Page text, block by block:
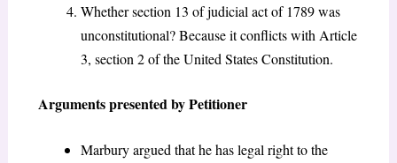
Whether section 13 of judicial act of 1789 was
unconstitutional? Because it conflicts with Article
3, section 2 of the United States Constitution.
Arguments presented by Petitioner
Marbury argued that he has legal right to the
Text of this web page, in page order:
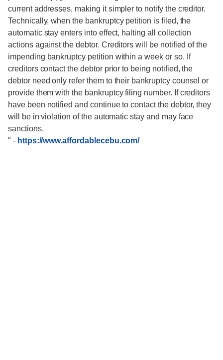
current addresses, making it simpler to notify the creditor.
Technically, when the bankruptcy petition is filed, the
automatic stay enters into effect, halting all collection
actions against the debtor. Creditors will be notified of the
impending bankruptcy petition within a week or so. If
creditors contact the debtor prior to being notified, the
debtor need only refer them to their bankruptcy counsel or
provide them with the bankruptcy filing number. If creditors
have been notified and continue to contact the debtor, they
will be in violation of the automatic stay and may face
sanctions.
" - https://www.affordablecebu.com/
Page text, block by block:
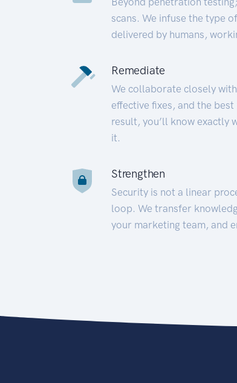
scans. We infuse the type
delivered by humans,
Remediate
We collaborate closely
effective fixes, and the
result, you’ll know exactly
it.
Strengthen
Security is not a linear
loop. We transfer
your marketing team, and
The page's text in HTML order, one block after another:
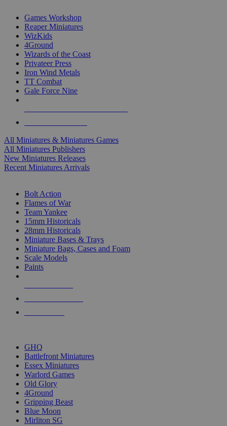
Games Workshop
Reaper Miniatures
WizKids
4Ground
Wizards of the Coast
Privateer Press
Iron Wind Metals
TT Combat
Gale Force Nine
All Miniatures & Miniatures Games
All Miniatures Publishers
New Miniatures Releases
Recent Miniatures Arrivals
Bolt Action
Flames of War
Team Yankee
15mm Historicals
28mm Historicals
Miniature Bases & Trays
Miniature Bags, Cases and Foam
Scale Models
Paints
GHQ
Battlefront Miniatures
Essex Miniatures
Warlord Games
Old Glory
4Ground
Gripping Beast
Blue Moon
Mirliton SG
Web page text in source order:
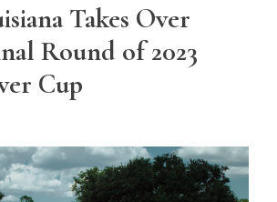
Takes Over
Round of 2023
Cup
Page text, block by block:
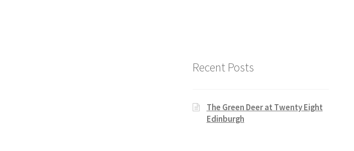
Recent Posts
The Green Deer at Twenty Eight
Edinburgh
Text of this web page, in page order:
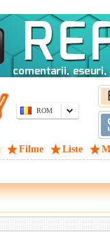
ROM
Filme Liste
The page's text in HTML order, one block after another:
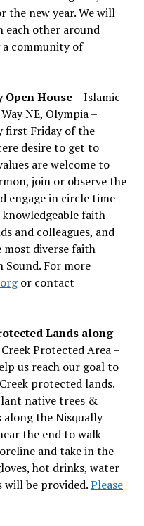
the new year. We will
each other around
a community of
House– Islamic
NE, Olympia –
first Friday of the
desire to get to
are welcome to
join or observe the
engage in circle time
faith
and colleagues, and
most diverse faith
For more
or contact
Lands along
Protected Area –
us reach our goal to
protected lands.
native trees &
the Nisqually
the end to walk
and take in the
hot drinks, water
will be provided.Please
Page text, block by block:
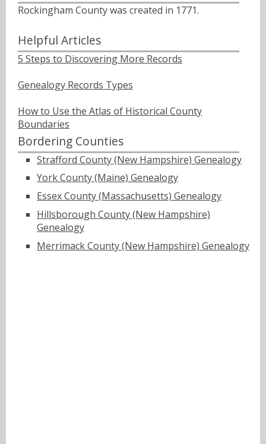
Rockingham County was created in 1771.
Helpful Articles
5 Steps to Discovering More Records
Genealogy Records Types
How to Use the Atlas of Historical County
Boundaries
Bordering Counties
Strafford County (New Hampshire) Genealogy
York County (Maine) Genealogy
Essex County (Massachusetts) Genealogy
Hillsborough County (New Hampshire)
Genealogy
Merrimack County (New Hampshire) Genealogy
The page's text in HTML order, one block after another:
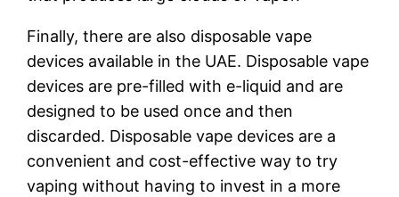
Finally, there are also disposable vape
devices available in the UAE. Disposable vape
devices are pre-filled with e-liquid and are
designed to be used once and then
discarded. Disposable vape devices are a
convenient and cost-effective way to try
vaping without having to invest in a more
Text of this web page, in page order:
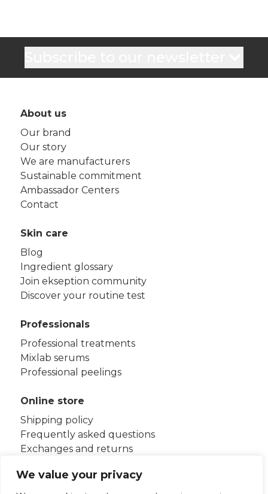
We value your privacy
About us
Our brand
Our story
We are manufacturers
Sustainable commitment
Ambassador Centers
Contact
Skin care
Blog
Ingredient glossary
Join ekseption community
Discover your routine test
Professionals
Professional treatments
Mixlab serums
Professional peelings
Online store
Shipping policy
Frequently asked questions
Exchanges and returns
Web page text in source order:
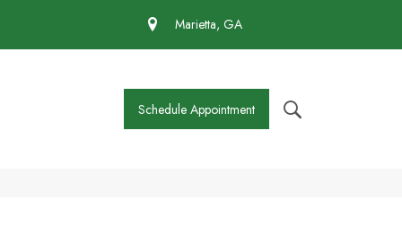
Marietta, GA
Schedule Appointment
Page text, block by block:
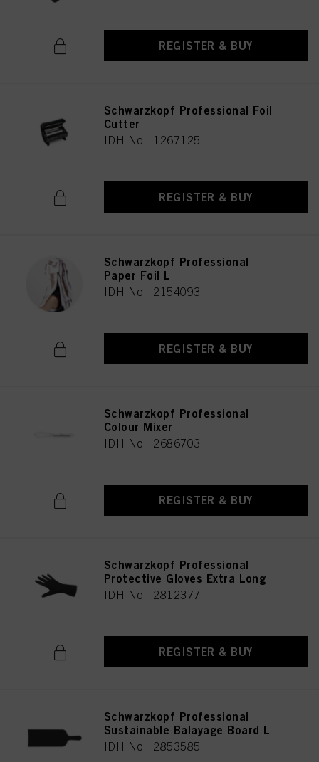
REGISTER & BUY
Schwarzkopf Professional Foil
Cutter
IDH No. 1267125
REGISTER & BUY
Schwarzkopf Professional
Paper Foil L
IDH No. 2154093
REGISTER & BUY
Schwarzkopf Professional
Colour Mixer
IDH No. 2686703
REGISTER & BUY
Schwarzkopf Professional
Protective Gloves Extra Long
IDH No. 2812377
REGISTER & BUY
Schwarzkopf Professional
Sustainable Balayage Board L
IDH No. 2853585
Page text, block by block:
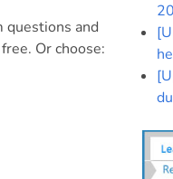
questions and
Or choose:
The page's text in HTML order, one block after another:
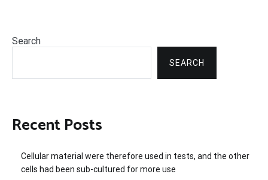
Search
SEARCH
Recent Posts
Cellular material were therefore used in tests, and the other
cells had been sub-cultured for more use
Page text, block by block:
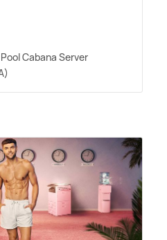
Cabana Server
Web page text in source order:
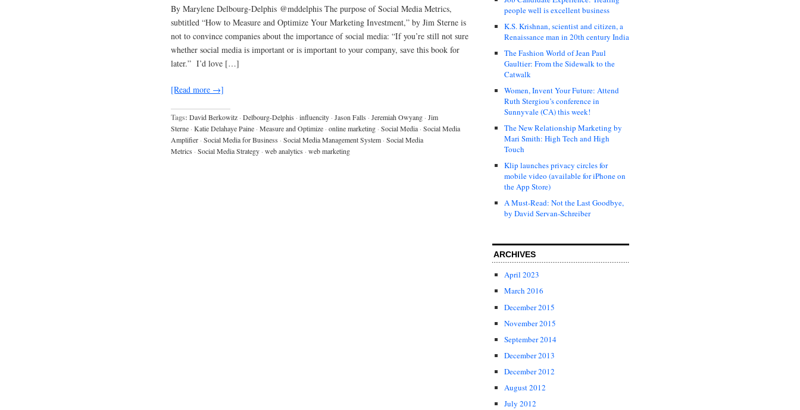
By Marylene Delbourg-Delphis @mddelphis The purpose of Social Media Metrics,
subtitled “How to Measure and Optimize Your Marketing Investment,” by Jim Sterne is
not to convince companies about the importance of social media: “If you’re still not sure
whether social media is important or is important to your company, save this book for
later.” I’d love […]
[Read more →]
Tags: David Berkowitz · Delbourg-Delphis · influencity · Jason Falls · Jeremiah Owyang · Jim
Sterne · Katie Delahaye Paine · Measure and Optimize · online marketing · Social Media · Social Media
Amplifier · Social Media for Business · Social Media Management System · Social Media
Metrics · Social Media Strategy · web analytics · web marketing
people well is excellent business
K.S. Krishnan, scientist and citizen, a
Renaissance man in 20th century India
The Fashion World of Jean Paul
Gaultier: From the Sidewalk to the
Catwalk
Women, Invent Your Future: Attend
Ruth Stergiou’s conference in
Sunnyvale (CA) this week!
The New Relationship Marketing by
Mari Smith: High Tech and High
Touch
Klip launches privacy circles for
mobile video (available for iPhone on
the App Store)
A Must-Read: Not the Last Goodbye,
by David Servan-Schreiber
ARCHIVES
April 2023
March 2016
December 2015
November 2015
September 2014
December 2013
December 2012
August 2012
July 2012
* * * * * * * * *
Wherever the string "devices" turns up in the material, copy the whole line.

devices available in the UAE. Disposable vape
devices are pre-filled with e-liquid and are
discarded. Disposable vape devices are a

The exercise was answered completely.